Actual Question. What is a good reference for the solution / time requirements for this problem?

Solution to problem. As I'm aware that this may also be an exercise in some number-theory class, I'll outline a very reasonable iterative approach as a good-faith gesture.

Define sequences x_j , y_j , and g_j by the recurrences

$\begin{align} \quad x_1 =& d & \quad && x_{j+1} =& x_j g_j \\\\ y_1 =& N/d &&& y_{j+1} =& y_j / g_j \\\\ g_1 =& \gcd(x_1, y_1) &&& g_{j+1} =& \gcd(x_j, y_j) \end{align}$

which eventually converge. When this occurs (i.e. for j sufficiently large that g_j = 1), we may let n₁ = x_j and n₂ = y_j .

Note that for any j such that x_j ≥ y_j , we may show without too much difficulty that g_j+1 = 1; so the last few iterations take time O( log(N)² ), and the time required for the preceding iterations increases monotonically with x_j . Considering the prime-power decompositions of x_j and of N, we may note that the exponent of the maximal power of each prime p dividing x_j doubles with each succesive iteration, until it saturates the exponent of the maximal power of p which divides N. Thus, the number of iterations required will be bounded above by something like log log(N).

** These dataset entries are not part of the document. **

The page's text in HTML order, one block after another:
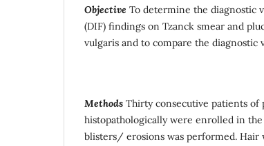
Objective To determine the diagnostic
(DIF) findings on Tzanck smear and
vulgaris and to compare the diagnostic
Methods Thirty consecutive patients of
histopathologically were enrolled in
blisters/ erosions was performed.
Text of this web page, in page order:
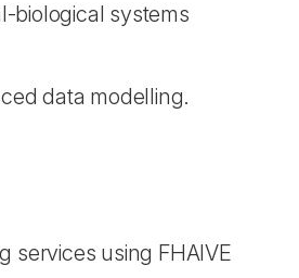
biological systems
data modelling.
services using FHAIVE
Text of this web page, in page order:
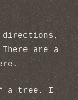
directions,
are a
a tree. I
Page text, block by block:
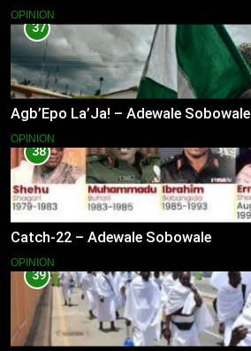
OPINION
37
Agb’Epo La’Ja! – Adewale Sobowale
OPINION
38
Catch-22 – Adewale Sobowale
OPINION
39
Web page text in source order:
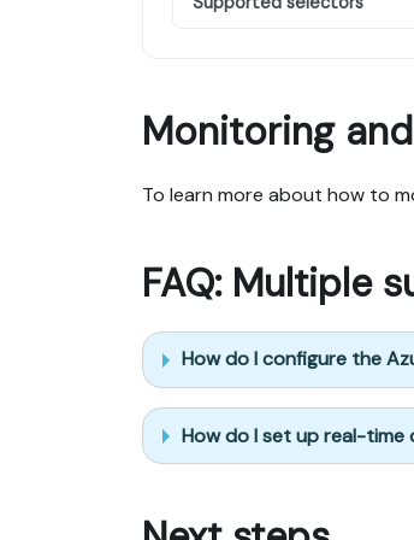
Monitoring
To learn more about how to
FAQ: Multiple
How do I configure the
How do I set up real-
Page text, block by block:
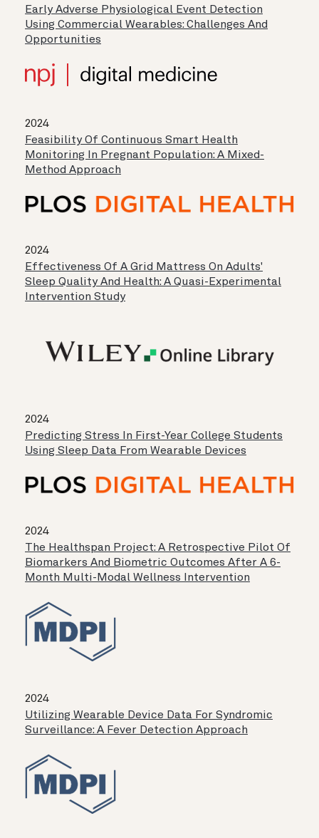
Early Adverse Physiological Event Detection
Using Commercial Wearables: Challenges And
Opportunities
2024
Feasibility Of Continuous Smart Health
Monitoring In Pregnant Population: A Mixed-
Method Approach
2024
Effectiveness Of A Grid Mattress On Adults'
Sleep Quality And Health: A Quasi-Experimental
Intervention Study
2024
Predicting Stress In First-Year College Students
Using Sleep Data From Wearable Devices
2024
The Healthspan Project: A Retrospective Pilot Of
Biomarkers And Biometric Outcomes After A 6-
Month Multi-Modal Wellness Intervention
2024
Utilizing Wearable Device Data For Syndromic
Surveillance: A Fever Detection Approach
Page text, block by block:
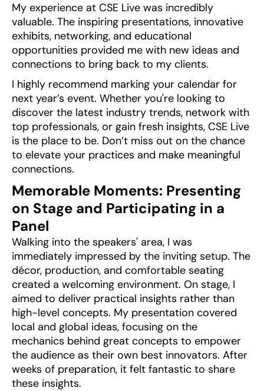
My experience at CSE Live was incredibly
valuable. The inspiring presentations, innovative
exhibits, networking, and educational
opportunities provided me with new ideas and
connections to bring back to my clients.
I highly recommend marking your calendar for
next year’s event. Whether you're looking to
discover the latest industry trends, network with
top professionals, or gain fresh insights, CSE Live
is the place to be. Don’t miss out on the chance
to elevate your practices and make meaningful
connections.
Memorable Moments: Presenting
on Stage and Participating in a
Panel
Walking into the speakers' area, I was
immediately impressed by the inviting setup. The
décor, production, and comfortable seating
created a welcoming environment. On stage, I
aimed to deliver practical insights rather than
high-level concepts. My presentation covered
local and global ideas, focusing on the
mechanics behind great concepts to empower
the audience as their own best innovators. After
weeks of preparation, it felt fantastic to share
these insights.
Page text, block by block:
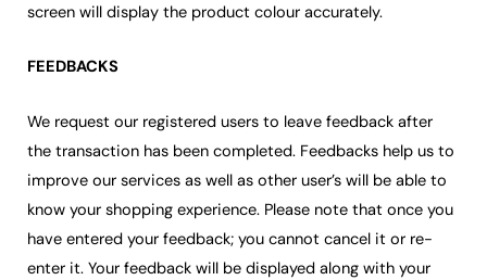
screen will display the product colour accurately.
FEEDBACKS
We request our registered users to leave feedback after
the transaction has been completed. Feedbacks help us to
improve our services as well as other user’s will be able to
know your shopping experience. Please note that once you
have entered your feedback; you cannot cancel it or re-
enter it. Your feedback will be displayed along with your
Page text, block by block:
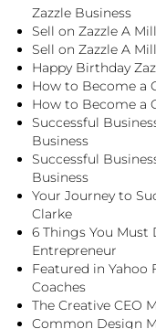
Zazzle Business
Sell on Zazzle A
Sell on Zazzle A
Happy Birthday
How to Become a
How to Become a
Successful
Business
Successful
Business
Your Journey to
Clarke
6 Things You Must
Entrepreneur
Featured in Yahoo
Coaches
The Creative CEO
Common Design
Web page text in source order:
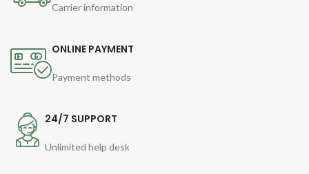
Carrier information
ONLINE PAYMENT
Payment methods
24/7 SUPPORT
Unlimited help desk
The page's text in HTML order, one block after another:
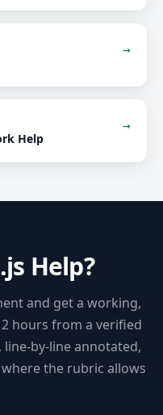
→
Help
→
Help?
and get a working,
hours from a verified
line-by-line annotated,
the rubric allows
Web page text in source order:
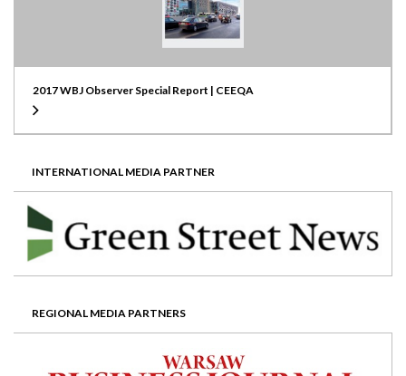
2017 WBJ Observer Special Report | CEEQA
INTERNATIONAL MEDIA PARTNER
REGIONAL MEDIA PARTNERS
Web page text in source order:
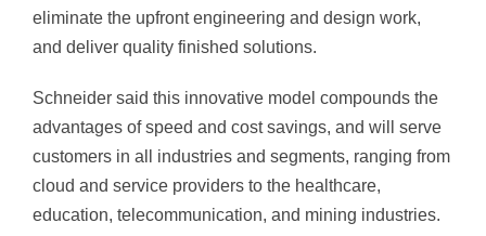
eliminate the upfront engineering and design work,
and deliver quality finished solutions.
Schneider said this innovative model compounds the
advantages of speed and cost savings, and will serve
customers in all industries and segments, ranging from
cloud and service providers to the healthcare,
education, telecommunication, and mining industries.
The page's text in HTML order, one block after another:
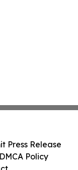
Press Release
Policy

The cumulative run-time of all but the last few iterations depends exponentially on the number of iterations; one can then bound the time required for all but the last few iterations by something like O( log(N)² ) again. This is then an upper bound for the whole procedure.

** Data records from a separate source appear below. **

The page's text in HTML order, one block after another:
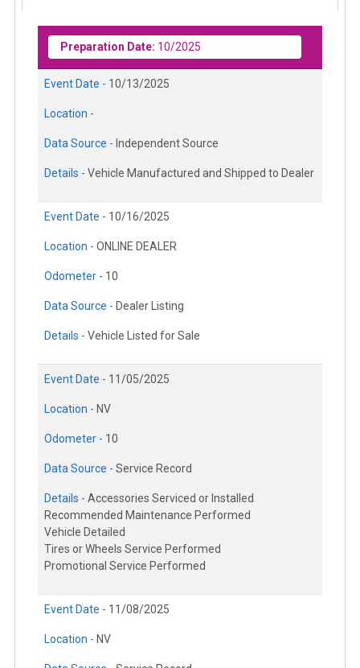
Preparation Date: 10/2025
Event Date - 10/13/2025
Location -
Data Source - Independent Source
Details - Vehicle Manufactured and Shipped to Dealer
Event Date - 10/16/2025
Location - ONLINE DEALER
Odometer - 10
Data Source - Dealer Listing
Details - Vehicle Listed for Sale
Event Date - 11/05/2025
Location - NV
Odometer - 10
Data Source - Service Record
Details - Accessories Serviced or Installed
Recommended Maintenance Performed
Vehicle Detailed
Tires or Wheels Service Performed
Promotional Service Performed
Event Date - 11/08/2025
Location - NV
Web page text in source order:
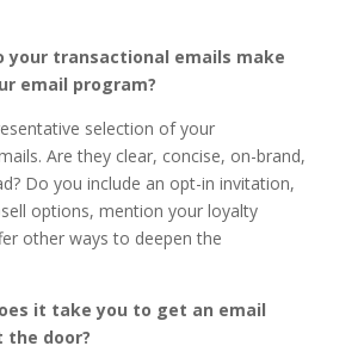
your transactional emails make
email program?
selection of your
Are they clear, concise, on-brand,
Do you include an opt-in invitation,
options, mention your loyalty
other ways to deepen the
it take you to get an email
the door?
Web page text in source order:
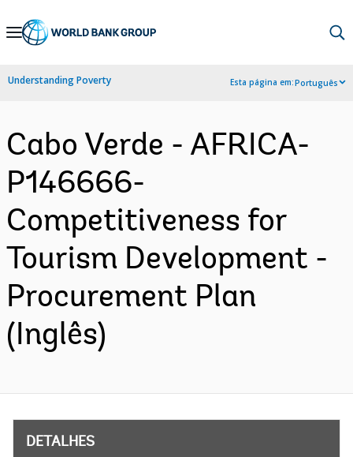
Skip
Navigation
Understanding Poverty Esta página em:Português
Cabo Verde - AFRICA-
P146666-
Competitiveness for
Tourism Development -
Procurement Plan
(Inglês)
DETALHES

Remark. I doubt that one can do better than the upper bound of O( log(N)² ) above. I also doubt that I'm the first person to solve this problem, and I'd rather not clutter up a paper describing this solution if I can cite another paper instead.

Answer 1

Take a look at these papers from Dan Bernstein. It's not quite what you are looking for, but he does even more than you need in time $n(\lg n)^{2+o(1)}$ where $n$ = number of bits of $N\cdot d$ (one of the elements of the coprime base will be $n_2$). Maybe your problem can be solved even faster than that.

Answer 2

Another approach would be to take the gcd of $N$ and a large power $p^k$ of $p$. This would give $n_1$. In a worst case scenario, $k$ could be $\lg N$, but usually you wouldn't need anything this big. You save time by computing $a\equiv p^k$ (mod $N$) and then computing $\gcd(a,N)$ by the Euclidean algorithm.